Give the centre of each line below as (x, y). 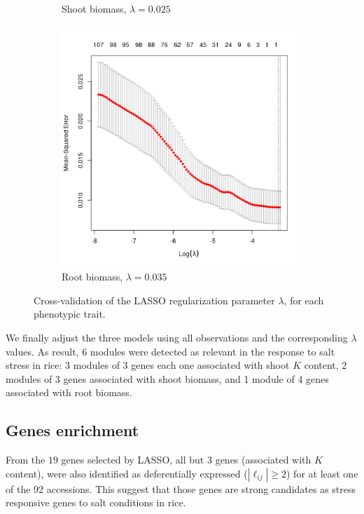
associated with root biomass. (69, 392)
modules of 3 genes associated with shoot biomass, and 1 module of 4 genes (167, 378)
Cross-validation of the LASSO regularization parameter (154, 300)
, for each (304, 300)
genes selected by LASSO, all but (133, 460)
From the (26, 460)
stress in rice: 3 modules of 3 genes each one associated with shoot (148, 365)
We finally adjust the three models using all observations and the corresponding (177, 337)
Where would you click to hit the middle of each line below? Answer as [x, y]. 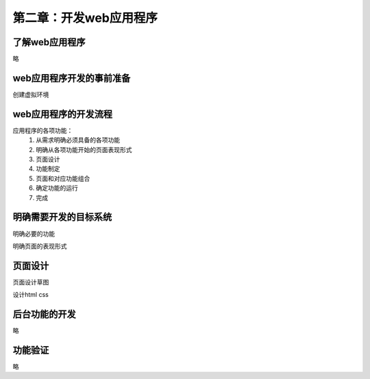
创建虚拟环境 [31, 94]
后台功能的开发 [44, 314]
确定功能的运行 [57, 188]
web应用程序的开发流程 [63, 114]
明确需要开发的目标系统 [62, 217]
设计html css [31, 295]
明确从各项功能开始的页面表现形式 [84, 149]
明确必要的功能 [34, 234]
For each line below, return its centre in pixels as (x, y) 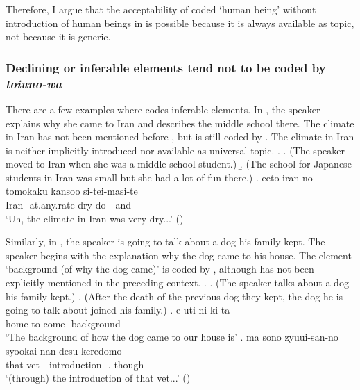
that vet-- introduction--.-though (75, 364)
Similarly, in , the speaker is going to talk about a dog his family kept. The (165, 242)
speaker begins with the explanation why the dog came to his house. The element (179, 255)
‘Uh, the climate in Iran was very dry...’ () (95, 218)
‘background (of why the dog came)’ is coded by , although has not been (160, 269)
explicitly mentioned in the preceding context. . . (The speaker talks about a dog (177, 283)
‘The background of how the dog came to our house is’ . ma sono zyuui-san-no (172, 337)
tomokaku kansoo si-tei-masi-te (72, 191)
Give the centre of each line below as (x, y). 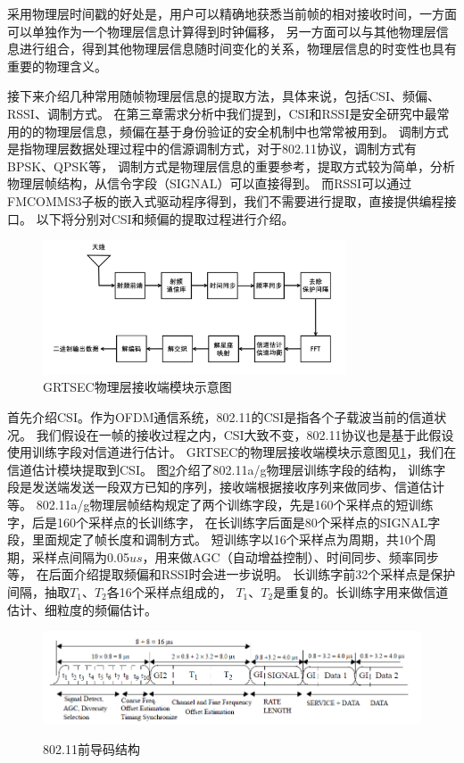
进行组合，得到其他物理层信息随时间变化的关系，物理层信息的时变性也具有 (238, 49)
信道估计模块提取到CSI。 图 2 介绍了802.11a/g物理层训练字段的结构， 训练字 (227, 469)
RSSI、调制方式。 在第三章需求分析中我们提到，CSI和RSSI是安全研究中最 (222, 113)
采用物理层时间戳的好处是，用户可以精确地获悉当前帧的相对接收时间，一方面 (232, 13)
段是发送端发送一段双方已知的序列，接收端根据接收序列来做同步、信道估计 (226, 487)
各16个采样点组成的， (169, 591)
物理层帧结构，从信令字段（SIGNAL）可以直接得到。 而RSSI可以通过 (210, 183)
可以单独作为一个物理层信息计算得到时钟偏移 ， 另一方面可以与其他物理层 (222, 31)

_Instructions for the task_
Whenever a line in the data holds "speaker", copy that line.

_Problem solution_
Similarly, in , the speaker is going to talk about a dog his family kept. The (165, 242)
speaker begins with the explanation why the dog came to his house. The element (179, 255)
explicitly mentioned in the preceding context. . . (The speaker talks about a dog (177, 283)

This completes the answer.